Do these humans make our butts look big? Via Pinterest.
How To Tell If Your Horse Is Overweight
Are you the kind of person that can’t resist sneaking your pony treats because she gave you “the look” and she’s just the cutest thing you ever did see? Have you ever thought your horse was looking great, only to have your vet tell you after a physical that he’s at least 100 pounds overweight? Do you insist on letting your horse roam in open fields when the smell of grass alone makes them gain an extra 50 pounds?
While we may have the best of intentions, chances are that we as horse lovers are doing more harm than good for our horses and their overall health when we indulge them in these ways. If we are lucky enough to see and interact with our horses on a regular basis, it can be hard to notice when they start getting chubby and putting on extra weight. How exactly can you tell if your horse is overweight? Glad you asked!
Learning how to use body score and weight tape are two things that can help you keep an eye on your horse’s weight before he goes full balloon on you.
Horse Body Score
The body score index, also known as the Henneke Scale, was created in 1990 by Texas A&M researcher Don Henneke. Using a scale from 1-9, it gives you a simple method to rate your horse’s body condition. This really amounts to an eyeball test, but is based on practical and observable physical markers. These include the state of a horse’s withers, the amount of fat between the ribs and shoulders, and the size of the neck. The average healthy horse should have an equine body condition score of between 5 and 6.
Horse Weight Tape
If a scale is not readily available, an inexpensive equine weight tape can be found at your local tack store. This goes up around their girth and the backside of the withers, and will give you an estimated weight for your horse. Even a tape measure can be used in a pinch and applied to the formula below.

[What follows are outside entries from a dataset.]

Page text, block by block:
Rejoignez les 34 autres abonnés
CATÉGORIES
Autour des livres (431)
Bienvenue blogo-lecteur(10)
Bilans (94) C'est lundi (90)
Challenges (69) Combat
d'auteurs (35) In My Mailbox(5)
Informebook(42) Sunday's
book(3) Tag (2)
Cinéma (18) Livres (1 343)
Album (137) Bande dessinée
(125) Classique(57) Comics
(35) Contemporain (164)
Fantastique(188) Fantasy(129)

- Heartgirth x Heartgirth = Y
- Y x Length = Total
- Total ÷ 330 = Approximate body weight
This will help give you a good idea of where your horse is, and whether you need to think about making dietary adjustments.
Horse weight calculation formula (via Happy Horse Healthy Planet / EcoEquine).

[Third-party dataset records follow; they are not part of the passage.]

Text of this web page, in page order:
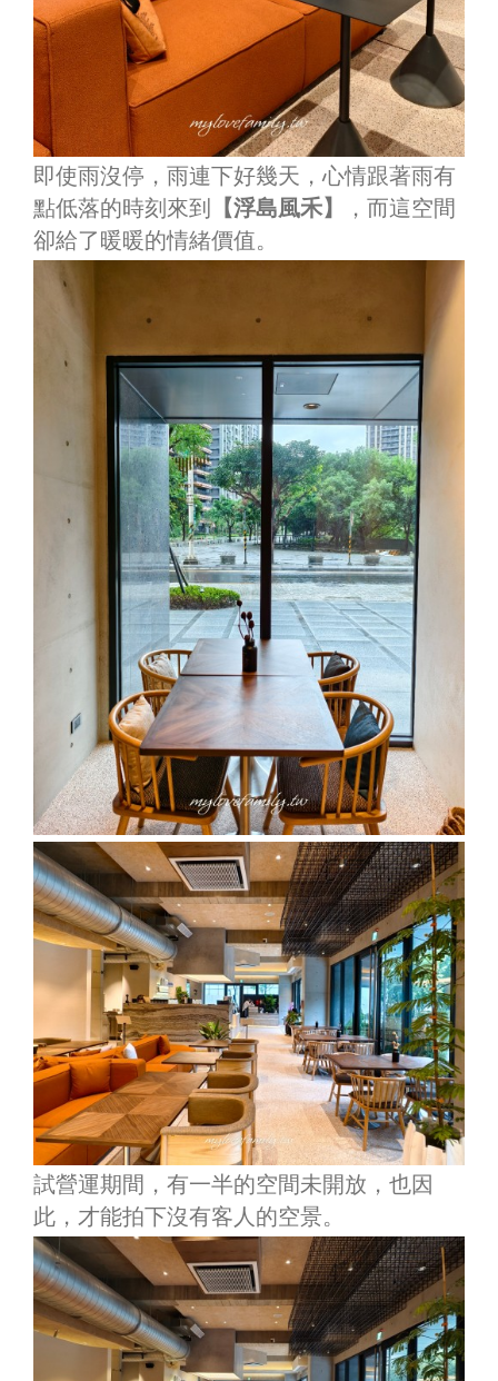
即使雨沒停，雨連下好幾天，心情跟著雨有
點低落的時刻來到
【浮島風禾】
，而這空間
卻給了暖暖的情緒價值。
試營運期間，有一半的空間未開放，也因
此，才能拍下沒有客人的空景。
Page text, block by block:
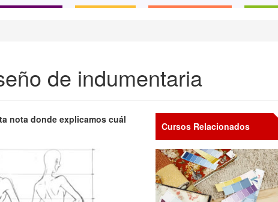
de indumentaria
nota donde explicamos cuál
Cursos Relacionados
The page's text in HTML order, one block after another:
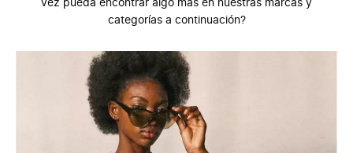
vez pueda encontrar algo más en nuestras marcas y
categorías a continuación?

Causes of Obesity in Horses
How much your horse eats and how much he exercises are two things that you as a horse owner have some control over. Do you weigh your feed? It’s important to know how much your horse eats, follow feeding guidelines, and keep the horse on a regular schedule. Overfeeding is one of the main issues that causes obesity in horses and ponies. It’s also the easiest for you to manage.
A sedentary lifestyle may cause obesity in horses. Wild horses move as they look for food. Sometimes the food is lush and abundant, but they might have to travel miles to find it. Horses are meant to move, and yet many domestic horses are limited to fenced pastures and fields day after day.
The amount of exercise your horse gets on a weekly basis should also be taken into account. Keeping track of your horse’s eating and activity habits can also help you figure out if you should be maintaining his weight or helping him burn calories.
Weight tape is one method of determining if your horse is overweight. (Photo by Chelle 129 on Shutterstock)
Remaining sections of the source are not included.